A deep link sends users to specific content inside an app instead of dropping them on a homepage. A universal link is Apple’s verified iOS version of that idea, using a normal web URL that can open your app when it is installed or fall back to your website when it is not. This guide explains deep link vs universal link differences, how Android App Links fit in, when to use a URI scheme or URL scheme, how fallback works and what teams need to know before they implement universal links.
What you’ll learn
- What a deep link is
- What a universal link is
- How universal links on iOS work
- How Android App Links compare
- When URI scheme and custom URL scheme links still matter
- What happens when the app is installed or not installed
- How RocketLink can support routing, attribution and campaign links
What is a deep link?
A deep link is a link that opens a specific screen, item or flow inside an app. Instead of launching the app home screen, it sends the user directly to content within your app.
For example, a shopping app might use a deep link to open a product page. A travel app might open a booking screen. A media app might open a specific piece of content.
The term deep link is broad. It can include custom scheme links, Android deep links, Android App Links, iOS universal links and deferred deep linking flows. The shared idea is simple: a link should take the user closer to the intended destination, not make them search again after the app opens.
What is a universal link?
A universal link is Apple’s secure way to open your app from a normal web URL on iOS. Apple’s archived App Search guide explains that when universal links are supported, iOS users can tap a website link and get redirected to the installed app without going through Safari; if the app is not installed, the website opens in Safari.

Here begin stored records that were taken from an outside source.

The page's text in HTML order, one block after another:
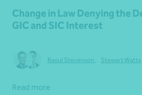
Change in Law Denying the
GIC and SIC Interest
Raoul Stevenson Stewart Watts
Read more
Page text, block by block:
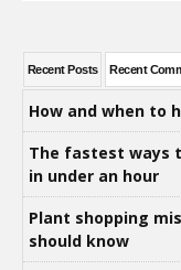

That makes a universal link different from an old custom scheme. A universal link looks like a regular HTTPS URL, such as:
If the user has the app installed and the domain-app association is valid, iOS can open the app to the corresponding content. If the user doesn’t have the app, the same URL still opens the website.
Deep link vs universal link: what is the main difference?

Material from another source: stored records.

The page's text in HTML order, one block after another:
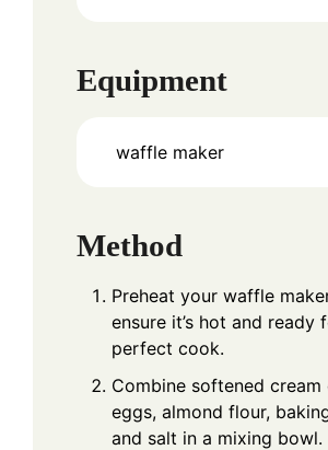
Equipment
waffle maker
Method
Preheat your waffle
ensure it’s hot and ready
perfect cook.
Combine softened cream
eggs, almond flour,
and salt in a mixing bowl.
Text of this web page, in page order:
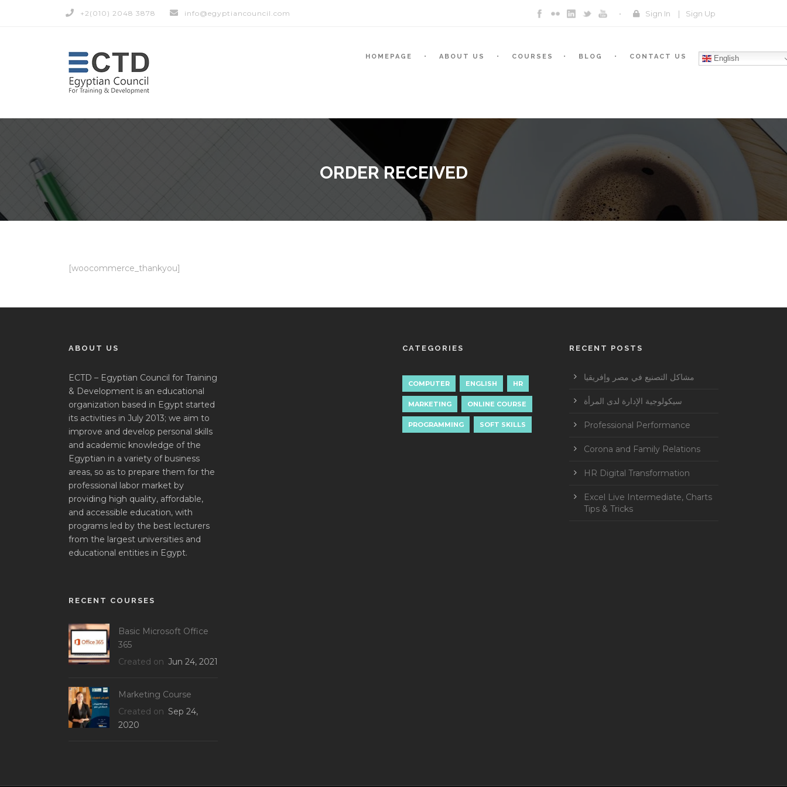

The main difference is that a deep link is the general category, while a universal link is Apple’s verified HTTPS-based implementation for iOS. A universal link is a type of deep link, but not every deep link is a universal link.
Standard deep links often use a custom URI scheme, such as:
myapp://product/123
Universal links use normal web URLs, such as:
Universal links work better for many iOS journeys because they provide a web fallback. If the app is installed, the link can open the app. If the app isn’t installed, the user lands on the website instead of a dead link.
How do universal links on iOS work?
Universal links on iOS work through a verified association between your app and your website. Apple says associated domains establish a secure association between domains and your app, enabling features such as universal links and shared web credentials.
To support universal links, you add the Associated Domains entitlement to the app and host an apple-app-site-association file, often called the AASA file, on your domain. Apple’s documentation says the applinks object defines the universal links you want to associate with your domain inside the AASA file.
When a user clicked a supported URL, iOS checks the association and decides whether the app should open. If everything is configured correctly and the app is already installed, iOS can launch the corresponding app screen.
What is the AASA file?
The AASA file, or apple-app-site-association file, is a JSON file hosted on your website that tells Apple which app can handle which URLs. It is one of the core pieces required to implement universal links.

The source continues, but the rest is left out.